Unread post by GranpaP » 29 May 2013, 18:25

Tyburn was a village in the county of Middlesex close to the current location of Marble Arch in present-day London. It took its name from the Tyburn or Teo Bourne 'boundary stream', a tributary of the River Thames. For many centuries, the name was synonymous with capital punishment, its having been the principal place for execution of London criminals and convicted traitors, including many religious martyrs.

The first recorded execution took place at a site next to the stream in 1196. William Fitz Osbern, the populist leader of the poor of London, was cornered in the church of St Mary le Bow. He was dragged naked behind a horse to Tyburn, where he was hanged.

In 1571, the Tyburn Tree was erected near the modern Marble Arch. The "Tree" or "Triple Tree" was a novel form of gallows, comprising a horizontal wooden triangle supported by three legs (an arrangement known as a "three-legged mare" or "three-legged stool"). Several felons could thus be hanged at once, and so the gallows were used for mass executions, such as on 23 June 1649 when 24 prisoners – 23 men and one woman – were hanged simultaneously.
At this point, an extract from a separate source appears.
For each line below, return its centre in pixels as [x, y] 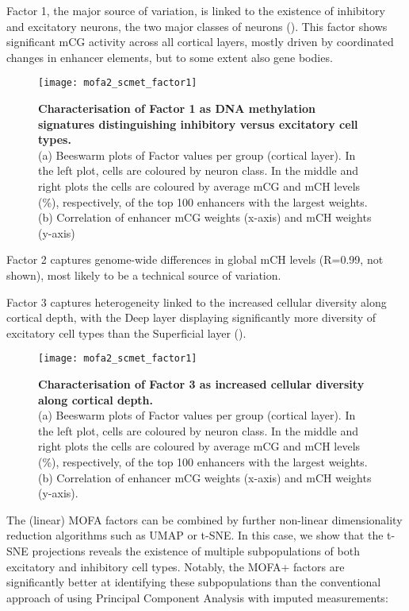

Among the more notable individuals suspended from the "Tree" in the following centuries were John Bradshaw, Henry Ireton and Oliver Cromwell, who were already dead but were disinterred and hanged at Tyburn in January 1661 on the orders of the Cavalier Parliament in an act of posthumous revenge for their part in the beheading of King Charles I.

The executions were public spectacles and proved extremely popular, attracting crowds of thousands. The enterprising villagers of Tyburn erected large spectator stands so that as many as possible could see the hangings (for a fee). On one occasion, the stands collapsed, reportedly killing and injuring hundreds of people. This did not prove a deterrent, however, and the executions continued to be treated as public holidays, with London apprentices being given the day off for them.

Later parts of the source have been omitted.